Set down exactly the lines in the records below that run from the line with "Если понадобится, подробности можно прочитать" to the line with "Изготовление кормушки для птиц из старой", inclusive, and nothing more.
■ ■ ■ ■ ■
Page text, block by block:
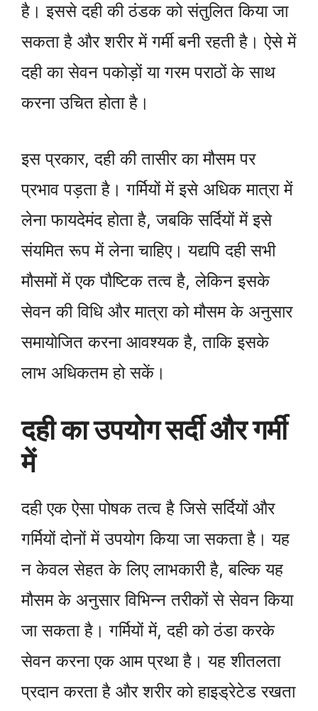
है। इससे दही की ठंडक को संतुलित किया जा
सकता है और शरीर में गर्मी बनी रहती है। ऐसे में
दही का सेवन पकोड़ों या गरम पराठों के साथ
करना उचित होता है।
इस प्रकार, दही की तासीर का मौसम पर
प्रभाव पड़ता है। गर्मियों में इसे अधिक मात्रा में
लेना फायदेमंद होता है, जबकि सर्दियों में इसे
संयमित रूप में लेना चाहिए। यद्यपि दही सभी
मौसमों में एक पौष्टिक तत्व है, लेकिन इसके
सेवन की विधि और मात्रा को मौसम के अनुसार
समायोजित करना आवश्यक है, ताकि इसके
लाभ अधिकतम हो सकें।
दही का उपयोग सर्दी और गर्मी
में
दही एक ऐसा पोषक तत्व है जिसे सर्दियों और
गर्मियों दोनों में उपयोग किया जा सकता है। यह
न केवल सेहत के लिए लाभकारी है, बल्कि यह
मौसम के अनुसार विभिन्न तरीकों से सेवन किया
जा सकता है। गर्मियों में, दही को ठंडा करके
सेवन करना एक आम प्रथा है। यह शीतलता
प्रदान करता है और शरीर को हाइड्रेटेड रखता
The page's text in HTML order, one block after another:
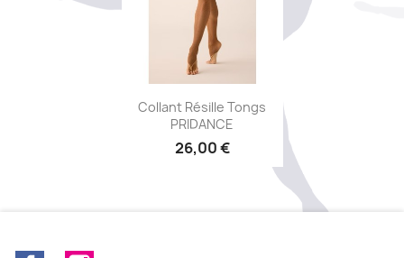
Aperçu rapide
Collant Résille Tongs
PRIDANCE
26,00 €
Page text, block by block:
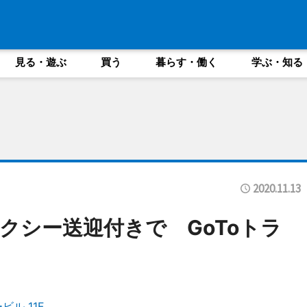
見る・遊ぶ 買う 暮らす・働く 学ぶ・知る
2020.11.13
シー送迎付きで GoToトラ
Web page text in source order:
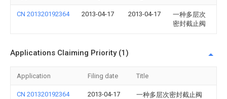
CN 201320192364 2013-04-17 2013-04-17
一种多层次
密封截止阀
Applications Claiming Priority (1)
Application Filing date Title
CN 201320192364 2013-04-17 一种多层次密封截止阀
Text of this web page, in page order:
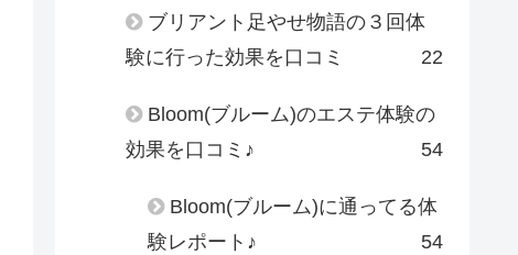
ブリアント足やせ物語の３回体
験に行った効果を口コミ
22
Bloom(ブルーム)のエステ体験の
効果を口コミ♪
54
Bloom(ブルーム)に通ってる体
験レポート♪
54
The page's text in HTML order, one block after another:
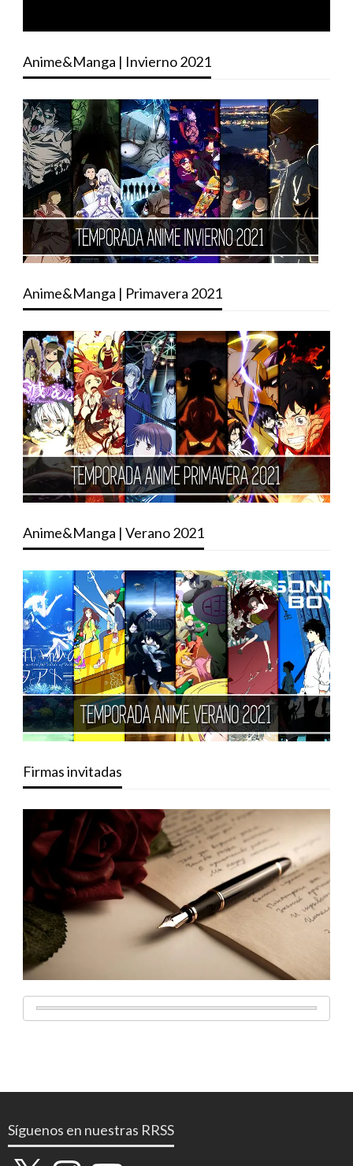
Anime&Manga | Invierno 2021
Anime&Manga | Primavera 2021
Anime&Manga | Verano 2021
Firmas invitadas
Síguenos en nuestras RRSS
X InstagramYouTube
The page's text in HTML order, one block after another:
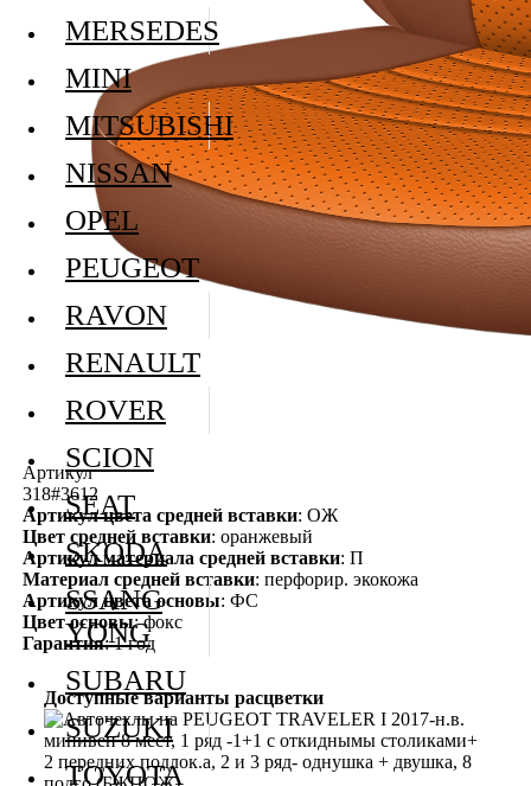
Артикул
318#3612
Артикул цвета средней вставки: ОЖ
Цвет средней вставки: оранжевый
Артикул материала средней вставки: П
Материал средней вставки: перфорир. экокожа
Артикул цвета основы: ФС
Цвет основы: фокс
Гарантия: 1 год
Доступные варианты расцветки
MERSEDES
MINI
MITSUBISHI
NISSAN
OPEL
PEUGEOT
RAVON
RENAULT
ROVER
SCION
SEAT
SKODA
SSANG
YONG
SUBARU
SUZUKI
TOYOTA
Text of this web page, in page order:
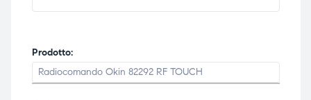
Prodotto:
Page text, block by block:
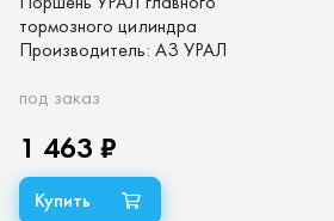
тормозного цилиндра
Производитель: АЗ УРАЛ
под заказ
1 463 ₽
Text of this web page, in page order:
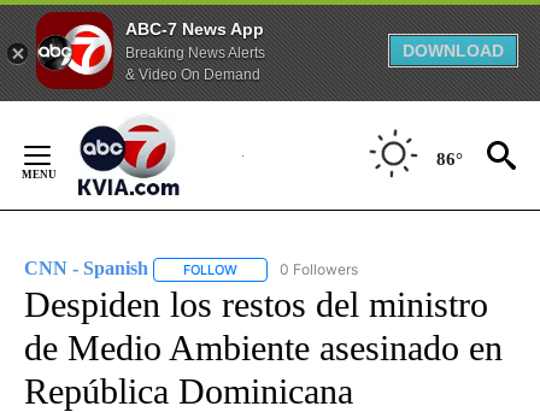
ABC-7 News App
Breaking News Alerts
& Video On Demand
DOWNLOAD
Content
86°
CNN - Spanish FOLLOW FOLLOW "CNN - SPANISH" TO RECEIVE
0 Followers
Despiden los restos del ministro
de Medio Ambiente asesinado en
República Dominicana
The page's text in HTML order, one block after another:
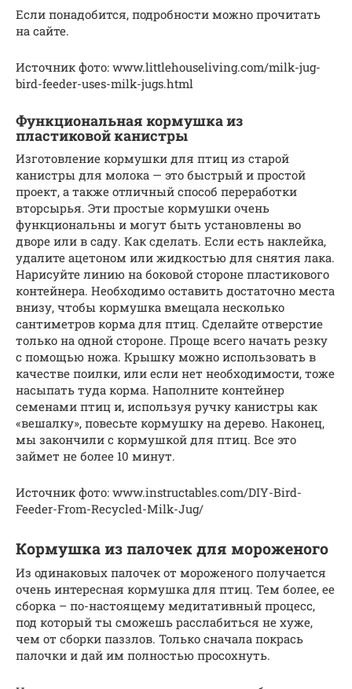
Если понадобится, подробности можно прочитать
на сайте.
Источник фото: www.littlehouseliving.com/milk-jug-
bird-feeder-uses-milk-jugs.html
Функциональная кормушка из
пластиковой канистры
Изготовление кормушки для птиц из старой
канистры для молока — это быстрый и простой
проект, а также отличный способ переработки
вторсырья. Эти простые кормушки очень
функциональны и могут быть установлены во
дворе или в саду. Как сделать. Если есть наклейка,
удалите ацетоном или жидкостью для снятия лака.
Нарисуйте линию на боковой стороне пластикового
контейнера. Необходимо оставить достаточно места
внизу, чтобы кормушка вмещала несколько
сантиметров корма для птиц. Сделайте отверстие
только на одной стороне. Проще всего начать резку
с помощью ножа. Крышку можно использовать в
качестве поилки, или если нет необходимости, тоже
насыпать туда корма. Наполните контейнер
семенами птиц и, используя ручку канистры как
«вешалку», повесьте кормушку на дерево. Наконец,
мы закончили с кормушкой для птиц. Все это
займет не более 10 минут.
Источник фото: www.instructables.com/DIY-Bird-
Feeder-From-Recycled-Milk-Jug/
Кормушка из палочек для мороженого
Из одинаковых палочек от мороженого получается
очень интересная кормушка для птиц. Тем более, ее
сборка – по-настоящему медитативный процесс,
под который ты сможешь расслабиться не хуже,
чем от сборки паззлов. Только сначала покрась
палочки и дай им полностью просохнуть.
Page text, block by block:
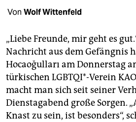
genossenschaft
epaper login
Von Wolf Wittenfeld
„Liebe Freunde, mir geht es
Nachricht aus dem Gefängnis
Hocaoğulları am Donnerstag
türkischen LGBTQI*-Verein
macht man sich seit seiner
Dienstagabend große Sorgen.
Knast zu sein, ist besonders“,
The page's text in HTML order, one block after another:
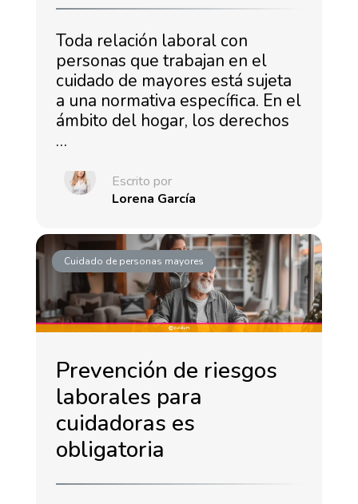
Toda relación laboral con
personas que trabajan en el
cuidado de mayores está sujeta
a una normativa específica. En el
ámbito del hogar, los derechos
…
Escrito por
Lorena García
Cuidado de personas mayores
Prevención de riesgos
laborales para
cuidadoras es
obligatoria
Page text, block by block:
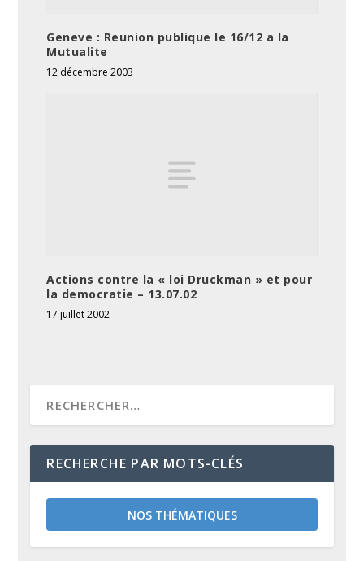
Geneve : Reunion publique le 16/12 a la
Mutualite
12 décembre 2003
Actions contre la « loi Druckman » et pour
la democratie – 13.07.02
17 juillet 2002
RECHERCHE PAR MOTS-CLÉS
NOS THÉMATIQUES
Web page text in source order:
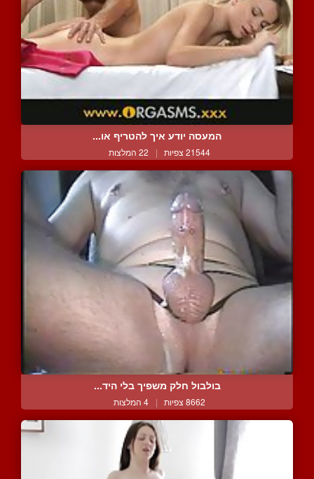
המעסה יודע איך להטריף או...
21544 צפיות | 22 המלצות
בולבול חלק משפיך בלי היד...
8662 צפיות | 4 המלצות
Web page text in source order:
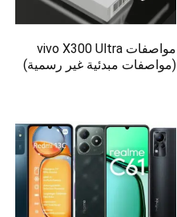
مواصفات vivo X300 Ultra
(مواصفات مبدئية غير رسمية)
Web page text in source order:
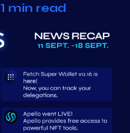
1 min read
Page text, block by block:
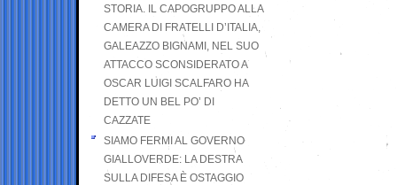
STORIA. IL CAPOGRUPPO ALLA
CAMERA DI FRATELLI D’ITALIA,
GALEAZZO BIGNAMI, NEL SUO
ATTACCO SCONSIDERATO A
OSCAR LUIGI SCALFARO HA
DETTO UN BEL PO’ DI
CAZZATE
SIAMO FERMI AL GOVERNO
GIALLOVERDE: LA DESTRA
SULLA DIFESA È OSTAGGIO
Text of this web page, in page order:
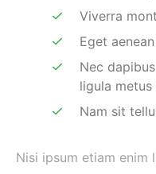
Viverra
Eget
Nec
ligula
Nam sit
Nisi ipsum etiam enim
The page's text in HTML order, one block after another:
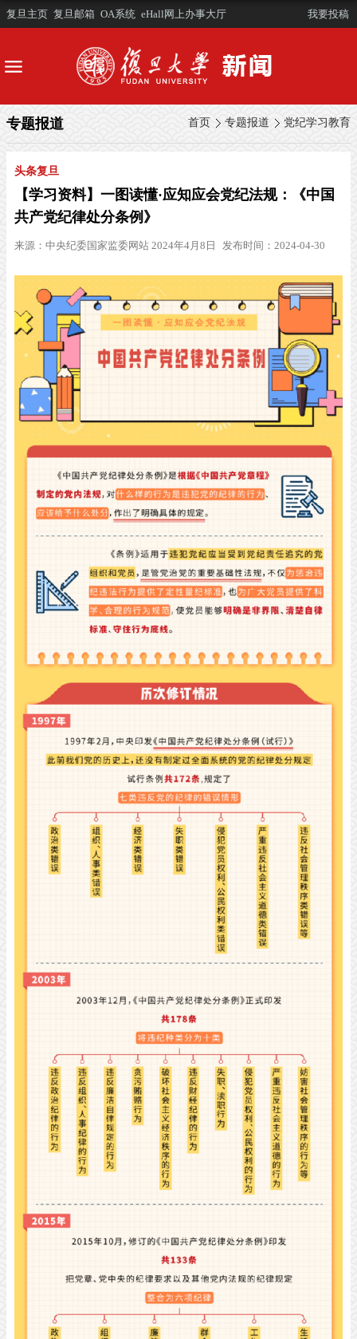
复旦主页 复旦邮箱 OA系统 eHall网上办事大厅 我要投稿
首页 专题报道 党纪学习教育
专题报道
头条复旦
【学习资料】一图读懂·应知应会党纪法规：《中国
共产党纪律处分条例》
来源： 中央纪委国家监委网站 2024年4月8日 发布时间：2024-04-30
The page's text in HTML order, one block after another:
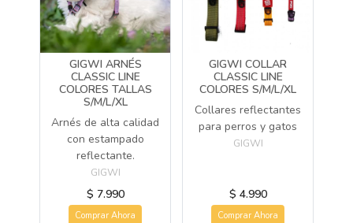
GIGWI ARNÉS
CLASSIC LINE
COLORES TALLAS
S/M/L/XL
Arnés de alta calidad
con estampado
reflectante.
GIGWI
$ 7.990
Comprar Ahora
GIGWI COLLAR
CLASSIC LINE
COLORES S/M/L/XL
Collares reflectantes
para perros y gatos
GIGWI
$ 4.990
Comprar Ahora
■ ■ ■ ■ ■
ANSWER TO THIS TASK —
Если понадобится, подробности можно прочитать
на сайте.
Источник фото: www.littlehouseliving.com/milk-jug-
bird-feeder-uses-milk-jugs.html
Функциональная кормушка из
пластиковой канистры
Изготовление кормушки для птиц из старой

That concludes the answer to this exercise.